WORK TO COMPLETE — Reproduce the listing below from the line with "but this functionality" to the line with "Dez mil, trezentos e doze. [61, 220]", both lines included, character for character, minus any pictures.

BEGIN MATERIAL PROVIDED

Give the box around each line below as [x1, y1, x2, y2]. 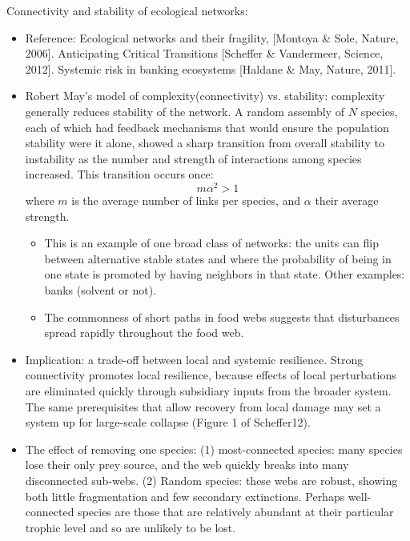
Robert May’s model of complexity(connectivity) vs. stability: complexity [25, 87, 385, 104]
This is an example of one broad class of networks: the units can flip [44, 234, 380, 251]
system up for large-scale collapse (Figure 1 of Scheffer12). [25, 414, 311, 431]
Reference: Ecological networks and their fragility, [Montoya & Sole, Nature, [25, 29, 399, 46]
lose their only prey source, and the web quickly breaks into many [25, 456, 349, 473]
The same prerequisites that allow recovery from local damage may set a [25, 398, 381, 415]
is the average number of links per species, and [71, 192, 301, 209]
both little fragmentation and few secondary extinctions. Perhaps [25, 487, 345, 504]
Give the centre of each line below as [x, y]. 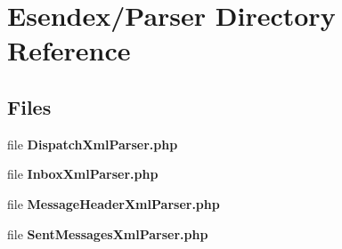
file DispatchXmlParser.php [93, 144]
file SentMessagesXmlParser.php [108, 233]
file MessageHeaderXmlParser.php [114, 203]
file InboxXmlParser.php [83, 174]
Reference [69, 50]
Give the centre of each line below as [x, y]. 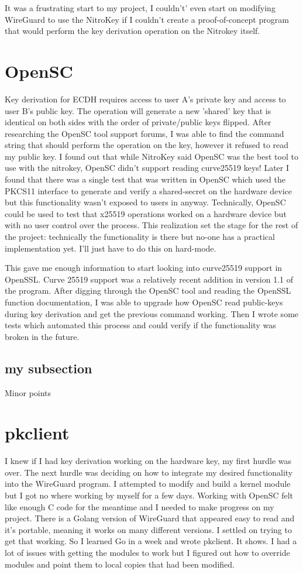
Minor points [28, 392]
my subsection [49, 368]
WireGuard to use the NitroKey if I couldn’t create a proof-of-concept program [147, 19]
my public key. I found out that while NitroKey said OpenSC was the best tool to [151, 156]
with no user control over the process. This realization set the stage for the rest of [151, 225]
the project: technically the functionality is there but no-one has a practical [140, 237]
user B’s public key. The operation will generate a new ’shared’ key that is [138, 110]
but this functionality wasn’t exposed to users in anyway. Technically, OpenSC [145, 202]
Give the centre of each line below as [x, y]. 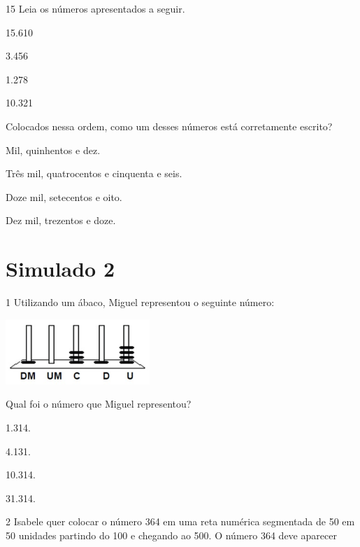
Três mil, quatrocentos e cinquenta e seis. [94, 173]
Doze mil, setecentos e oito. [64, 196]
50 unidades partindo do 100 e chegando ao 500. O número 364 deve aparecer [171, 535]
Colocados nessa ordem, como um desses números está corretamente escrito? [169, 126]
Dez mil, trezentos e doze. [61, 220]
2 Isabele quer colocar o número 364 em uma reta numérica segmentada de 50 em [180, 521]
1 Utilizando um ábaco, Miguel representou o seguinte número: [140, 302]
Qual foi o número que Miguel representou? [99, 404]
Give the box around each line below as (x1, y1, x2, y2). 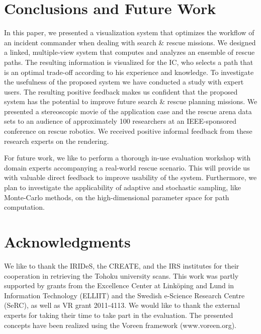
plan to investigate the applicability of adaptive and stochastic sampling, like (4, 182, 241, 193)
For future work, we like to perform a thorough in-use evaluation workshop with (4, 152, 251, 163)
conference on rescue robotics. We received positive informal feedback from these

END MATERIAL PROVIDED

EXERCISE OUTPUT —
but this functionality wasn’t exposed to users in anyway. Technically, OpenSC [145, 202]
Give the centre of each line below as [x, y]. 
Três mil, quatrocentos e cinquenta e seis. [94, 173]
Doze mil, setecentos e oito. [64, 196]
50 unidades partindo do 100 e chegando ao 500. O número 364 deve aparecer [171, 535]
Colocados nessa ordem, como um desses números está corretamente escrito? [169, 126]
Dez mil, trezentos e doze. [61, 220]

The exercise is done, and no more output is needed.